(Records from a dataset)

# # # #

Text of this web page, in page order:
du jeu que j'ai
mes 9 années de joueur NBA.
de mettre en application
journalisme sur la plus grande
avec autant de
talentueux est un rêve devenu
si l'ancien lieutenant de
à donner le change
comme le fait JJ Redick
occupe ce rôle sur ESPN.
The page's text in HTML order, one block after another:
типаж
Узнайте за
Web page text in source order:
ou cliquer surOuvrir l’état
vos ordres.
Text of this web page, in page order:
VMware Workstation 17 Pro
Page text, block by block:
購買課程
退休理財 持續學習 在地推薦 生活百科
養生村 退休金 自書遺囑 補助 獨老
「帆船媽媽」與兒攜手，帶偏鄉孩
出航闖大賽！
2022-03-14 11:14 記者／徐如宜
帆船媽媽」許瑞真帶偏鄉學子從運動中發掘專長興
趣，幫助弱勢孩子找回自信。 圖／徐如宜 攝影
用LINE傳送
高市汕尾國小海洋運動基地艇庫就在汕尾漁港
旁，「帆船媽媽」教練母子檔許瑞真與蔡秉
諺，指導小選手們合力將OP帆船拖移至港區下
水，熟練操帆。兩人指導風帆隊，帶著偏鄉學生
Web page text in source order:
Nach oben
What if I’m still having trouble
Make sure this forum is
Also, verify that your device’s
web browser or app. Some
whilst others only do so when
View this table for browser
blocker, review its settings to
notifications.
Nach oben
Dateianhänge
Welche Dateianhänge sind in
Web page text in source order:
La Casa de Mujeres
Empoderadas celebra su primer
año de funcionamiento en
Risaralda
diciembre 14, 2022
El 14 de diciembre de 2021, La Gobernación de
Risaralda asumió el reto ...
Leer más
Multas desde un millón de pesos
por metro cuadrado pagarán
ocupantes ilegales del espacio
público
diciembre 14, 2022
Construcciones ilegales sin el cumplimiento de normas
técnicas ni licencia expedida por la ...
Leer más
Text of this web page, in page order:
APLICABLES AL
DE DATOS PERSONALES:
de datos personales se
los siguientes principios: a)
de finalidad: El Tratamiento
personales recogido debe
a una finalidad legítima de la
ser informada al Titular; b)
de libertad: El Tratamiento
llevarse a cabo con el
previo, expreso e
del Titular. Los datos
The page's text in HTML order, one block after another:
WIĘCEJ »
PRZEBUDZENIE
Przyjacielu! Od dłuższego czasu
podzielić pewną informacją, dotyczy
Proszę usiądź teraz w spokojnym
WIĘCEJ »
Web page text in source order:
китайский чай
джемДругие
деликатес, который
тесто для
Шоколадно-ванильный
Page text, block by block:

# # # #

_Task objective_. Could you output every record above exactly as written?

_The completed task_.
Text of this web page, in page order:
du jeu que j'ai
mes 9 années de joueur NBA.
de mettre en application
journalisme sur la plus grande
avec autant de
talentueux est un rêve devenu
si l'ancien lieutenant de
à donner le change
comme le fait JJ Redick
occupe ce rôle sur ESPN.
The page's text in HTML order, one block after another:
типаж
Узнайте за
Web page text in source order:
ou cliquer surOuvrir l’état
vos ordres.
Text of this web page, in page order:
VMware Workstation 17 Pro
Page text, block by block:
購買課程
退休理財 持續學習 在地推薦 生活百科
養生村 退休金 自書遺囑 補助 獨老
「帆船媽媽」與兒攜手，帶偏鄉孩
出航闖大賽！
2022-03-14 11:14 記者／徐如宜
帆船媽媽」許瑞真帶偏鄉學子從運動中發掘專長興
趣，幫助弱勢孩子找回自信。 圖／徐如宜 攝影
用LINE傳送
高市汕尾國小海洋運動基地艇庫就在汕尾漁港
旁，「帆船媽媽」教練母子檔許瑞真與蔡秉
諺，指導小選手們合力將OP帆船拖移至港區下
水，熟練操帆。兩人指導風帆隊，帶著偏鄉學生
Web page text in source order:
Nach oben
What if I’m still having trouble
Make sure this forum is
Also, verify that your device’s
web browser or app. Some
whilst others only do so when
View this table for browser
blocker, review its settings to
notifications.
Nach oben
Dateianhänge
Welche Dateianhänge sind in
Web page text in source order:
La Casa de Mujeres
Empoderadas celebra su primer
año de funcionamiento en
Risaralda
diciembre 14, 2022
El 14 de diciembre de 2021, La Gobernación de
Risaralda asumió el reto ...
Leer más
Multas desde un millón de pesos
por metro cuadrado pagarán
ocupantes ilegales del espacio
público
diciembre 14, 2022
Construcciones ilegales sin el cumplimiento de normas
técnicas ni licencia expedida por la ...
Leer más
Text of this web page, in page order:
APLICABLES AL
DE DATOS PERSONALES:
de datos personales se
los siguientes principios: a)
de finalidad: El Tratamiento
personales recogido debe
a una finalidad legítima de la
ser informada al Titular; b)
de libertad: El Tratamiento
llevarse a cabo con el
previo, expreso e
del Titular. Los datos
The page's text in HTML order, one block after another:
WIĘCEJ »
PRZEBUDZENIE
Przyjacielu! Od dłuższego czasu
podzielić pewną informacją, dotyczy
Proszę usiądź teraz w spokojnym
WIĘCEJ »
Web page text in source order:
китайский чай
джемДругие
деликатес, который
тесто для
Шоколадно-ванильный
Page text, block by block:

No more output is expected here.